AVRT: Audio-Visual Reasoning Transfer through Single-Modality Teachers

Abstract

Recent advances in reasoning models have achieved remarkable progress in text-based and single-modality settings, yet transferring these capabilities to multimodal domains such as audio-visual understanding remains challenging, primarily due to the scarcity of high-quality multimodal reasoning data.

We introduce AVRT (Audio-Visual Reasoning Transfer), a framework that addresses this data bottleneck by composing multimodal reasoning traces from single-modality teacher models. Our key insight is that cross-modal reasoning can emerge from integrating independently generated modality-specific chains of thought: a visual reasoning teacher and an audio reasoning teacher each produce modality-specific reasoning traces, which are then merged by a text-only LLM into unified audio-visual reasoning chains that explicitly correlate cross-modal evidence.

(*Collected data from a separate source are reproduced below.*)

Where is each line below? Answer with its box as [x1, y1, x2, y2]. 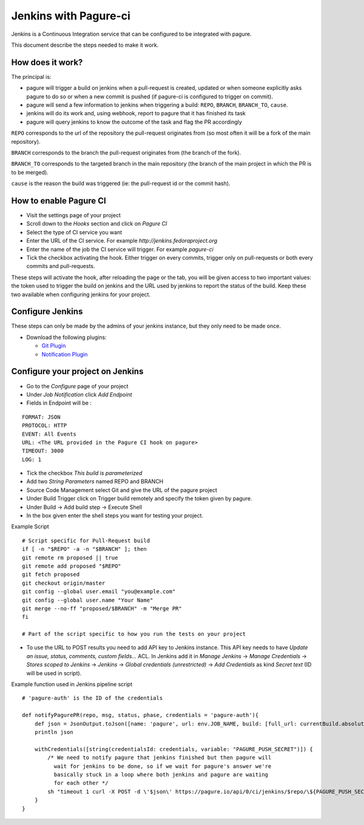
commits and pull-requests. [26, 263, 95, 270]
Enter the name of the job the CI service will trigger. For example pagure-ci [26, 246, 214, 253]
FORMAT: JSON [22, 413, 61, 420]
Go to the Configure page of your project [26, 382, 129, 389]
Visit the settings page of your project [26, 212, 121, 219]
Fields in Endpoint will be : [26, 399, 92, 406]
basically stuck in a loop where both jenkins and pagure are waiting [53, 771, 269, 778]
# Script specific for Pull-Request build [22, 537, 150, 544]
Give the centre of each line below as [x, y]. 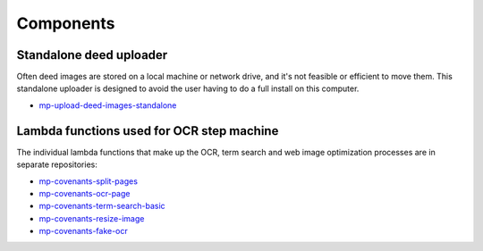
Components [66, 23]
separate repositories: [57, 164]
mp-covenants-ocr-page [85, 193]
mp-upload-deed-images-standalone [108, 105]
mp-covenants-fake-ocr [84, 231]
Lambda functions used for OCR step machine [148, 131]
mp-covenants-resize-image [92, 218]
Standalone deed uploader [92, 55]

These composed traces serve as supervision for a two-stage training pipeline: supervised fine-tuning (SFT) provides a reasoning cold start, followed by reinforcement learning (GRPO) on larger-scale data. Across seven benchmarks spanning audio-visual and audio-only tasks, our 3B-parameter model achieves an average improvement of +7.8 points on audio-visual benchmarks and +6.3 on audio benchmarks, while our analysis reveals that audio-visual training improves even single-modality reasoning, providing evidence of cross-modal reasoning transfer.

Method Overview

Overview of the AVRT pipeline: We first generate reasoning chains from single-modality teacher models prompted in the format they were optimized for, then leverage an LLM merger to aggregate the information into cross-modal reasoning traces. The resulting audio-visual traces are used to train a student model via supervised fine-tuning (SFT) followed by GRPO fine-tuning.

Results

Comparison to State-of-the-Art

Model	Reasoning	Audio-Visual						Audio
Model	Reasoning	AVQA^†	DailyOmni	OmniBench	Video-MME	Riva-S	Riva-A	MMAR	MMAU
3B Audio-Visual Models
AVATAR	✓	-	44.7	45.8	-	-	-	-	-
Qwen2.5 Omni*	-	88.3	43.1	50.2	55.4	62.4	38.4	53.7	61.1
AVRT (Ours) 3B	✓	91.1 (+2.8)	49.2 (+6.1)	56.3 (+6.1)	62.6 (+7.2)	71.3 (+8.9)	49.3 (+10.9)	57.3 (+3.6)	70.0 (+8.9)
7B Audio-Visual Models
EchoInk	✓	-	46.2	46.5	-	-	-	-	-
Omni-R1	✓	-	46.8	46.9	60.7	-	-	-	-
HumanOmni	✓	-	47.6	44.9	-	-	-	-	-
Ola-7B	-	-	52.3	45.3	68.4	-	-	-	-
AV-Reasoner	✓	-	53.8	48.3	-	-	-	-	-
AVATAR	✓	-	47.0	49.1	-	-	-	-	-
V-RTS*	✓	86.6	47.8	35.3	63.0	70.3	48.9	N/A	N/A
v-SALMONN-o1*	✓	84.8	64.0	40.5	41.3	76.7	48.3	51.2	53.8
Qwen2.5 Omni*	-	84.9	51.5	50.7	58.1	74.9	41.3	56.5	71.9
AVRT (Ours) 7B	✓	90.4 (+5.5)	54.4 (+2.9)	57.1 (+6.4)	64.1 (+6.0)	75.3 (+0.4)	50.7 (+9.4)	59.1 (+2.6)	75.4 (+3.5)

Comparison across seven benchmarks. AVQA is in-domain (training derived from its training set). All other benchmarks are zero-shot. Reproduced baselines marked with *. AVRT 3B achieves +7.8 AV avg. and +6.3 audio avg. improvement over the Qwen2.5-Omni baseline.

Qualitative Results

Qualitative results of the AVRT-trained model on OmniBench. The model retrieves audio and visual information to answer the question, combines the two sources of information, and generates high-quality reasoning chains based on different cues in both modalities.